Let s(t)=-5t^2+40t be the position equation for a rock thrown upwards. At what time t, in seconds, will the rock change directions?
at its vertex.
the x of the vertex is -b/(2a) = -40/-10 = 4
it will change direction at t = 4 seconds
Well, it seems like the rock is going to have a "change of heart" and change directions at some point. Let's find out when the rock decides to do a 180!
To determine when the rock changes directions, we can find the time t when the velocity is equal to zero. The velocity is the derivative of the position function, s(t).

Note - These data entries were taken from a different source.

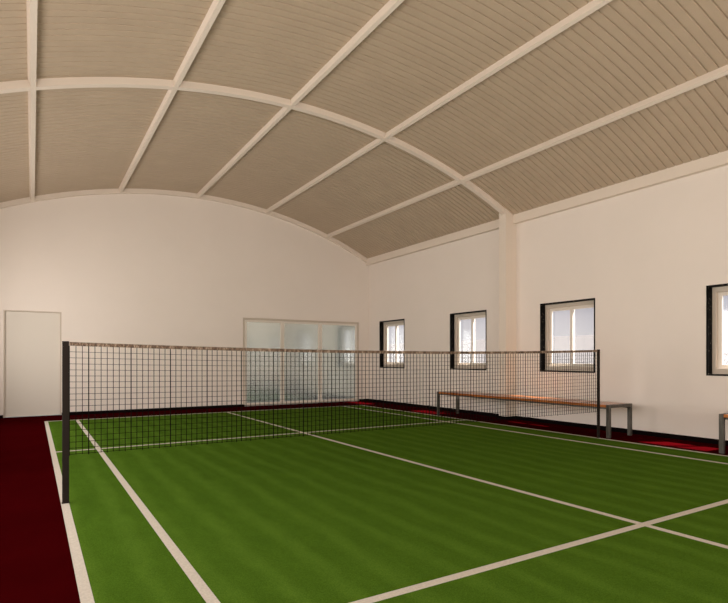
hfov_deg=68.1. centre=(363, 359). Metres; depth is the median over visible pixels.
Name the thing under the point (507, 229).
column
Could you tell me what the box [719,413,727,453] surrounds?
bench
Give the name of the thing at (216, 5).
purlin
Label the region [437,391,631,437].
bench
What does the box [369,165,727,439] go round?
wall
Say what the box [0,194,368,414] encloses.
wall
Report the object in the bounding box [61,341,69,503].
net post
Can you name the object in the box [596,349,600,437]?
net post
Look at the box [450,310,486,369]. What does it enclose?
window
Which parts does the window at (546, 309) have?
sash, sash
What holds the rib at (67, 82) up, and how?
attached to the ceiling
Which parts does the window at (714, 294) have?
frame, sash
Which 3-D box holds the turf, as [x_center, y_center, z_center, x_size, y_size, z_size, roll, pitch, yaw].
[0.466,1.098,5.866,6.573,0.003,12.740,0,0,-32]
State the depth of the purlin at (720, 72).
7.53 m
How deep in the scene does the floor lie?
4.36 m
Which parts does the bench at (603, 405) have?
leg, leg, rail, seat, leg, leg
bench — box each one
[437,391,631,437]
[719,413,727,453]
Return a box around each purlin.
[26,0,37,200]
[118,0,225,192]
[197,0,403,197]
[266,0,611,212]
[326,64,727,237]
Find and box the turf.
[44,405,727,602]
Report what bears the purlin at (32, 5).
attached to the ceiling
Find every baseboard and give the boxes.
[0,399,366,417]
[367,399,727,445]
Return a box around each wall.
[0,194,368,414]
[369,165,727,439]
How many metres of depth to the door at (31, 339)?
10.46 m
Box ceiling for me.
[0,0,727,258]
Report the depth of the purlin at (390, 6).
6.97 m
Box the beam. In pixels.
[366,150,727,265]
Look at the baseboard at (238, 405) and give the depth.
11.49 m
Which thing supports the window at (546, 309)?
in the wall at (648, 257)
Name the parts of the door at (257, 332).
glass pane, glass pane, glass pane
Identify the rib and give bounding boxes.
[0,77,504,214]
[0,189,366,262]
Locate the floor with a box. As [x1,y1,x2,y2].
[0,401,727,602]
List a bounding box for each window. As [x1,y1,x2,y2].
[379,319,403,367]
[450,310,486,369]
[540,298,594,372]
[706,283,727,375]
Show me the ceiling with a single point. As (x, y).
(624, 53)
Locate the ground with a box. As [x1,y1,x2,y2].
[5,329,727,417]
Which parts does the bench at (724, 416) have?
leg
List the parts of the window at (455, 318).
sash, sash
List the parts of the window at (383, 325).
sash, sash
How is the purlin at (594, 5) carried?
attached to the ceiling
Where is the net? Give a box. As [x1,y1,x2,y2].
[69,342,597,455]
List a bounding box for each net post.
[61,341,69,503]
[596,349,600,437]
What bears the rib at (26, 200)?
attached to the wall at (142, 269)
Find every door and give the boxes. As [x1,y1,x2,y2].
[3,310,60,417]
[243,318,358,405]
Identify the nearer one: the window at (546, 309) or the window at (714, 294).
the window at (714, 294)
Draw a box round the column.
[499,209,515,416]
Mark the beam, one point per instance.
(710, 162)
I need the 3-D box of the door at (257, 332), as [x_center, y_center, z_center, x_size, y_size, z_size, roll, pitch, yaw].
[-1.517,0.058,13.524,3.176,2.085,0.098,0,0,-32]
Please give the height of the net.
0.873 m
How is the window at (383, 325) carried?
in the wall at (648, 257)
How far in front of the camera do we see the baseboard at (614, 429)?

To find the velocity, we take the derivative of s(t). Applying the power rule of derivatives, we have:
s'(t) = -10t + 40
Now, to determine when the velocity is equal to zero, we set s'(t) equal to zero and solve for t:
-10t + 40 = 0
Solving this equation, we find:
-10t = -40
t = (-40) / (-10)
t = 4
So, after juggling the numbers, we find that the rock changes directions at t = 4 seconds.
Keep in mind that this is a simplified model, so in real life, the rock might have some fancy tricks up its sleeve before deciding to change directions.
To determine the time at which the rock changes directions, we need to find when the velocity of the rock becomes zero.
The velocity equation is the derivative of the position equation:
v(t) = s'(t) = -10t + 40
Setting the velocity equation equal to zero and solving for t:
-10t + 40 = 0
Adding 10t to both sides:
40 = 10t
Dividing both sides by 10:
t = 4
Therefore, the rock will change directions at t = 4 seconds.
To find the time at which the rock changes directions, we need to identify when the velocity of the rock changes from positive to negative or vice versa.
The velocity function, v(t), is the derivative of the position function, s(t). So, let's differentiate s(t) to get v(t):
s(t) = -5t^2 + 40t
To differentiate s(t), we apply the power rule:
s'(t) = (-5) * 2t^(2-1) + 40 * 1t^(1-1)
= -10t + 40
Now, we need to find when the velocity, v(t) = -10t + 40, changes signs. In other words, we need to solve the equation:
-10t + 40 = 0
To solve for t, we isolate the variable:
-10t = -40
Dividing both sides of the equation by -10, we find:
t = 4
Therefore, the rock changes directions at t = 4 seconds.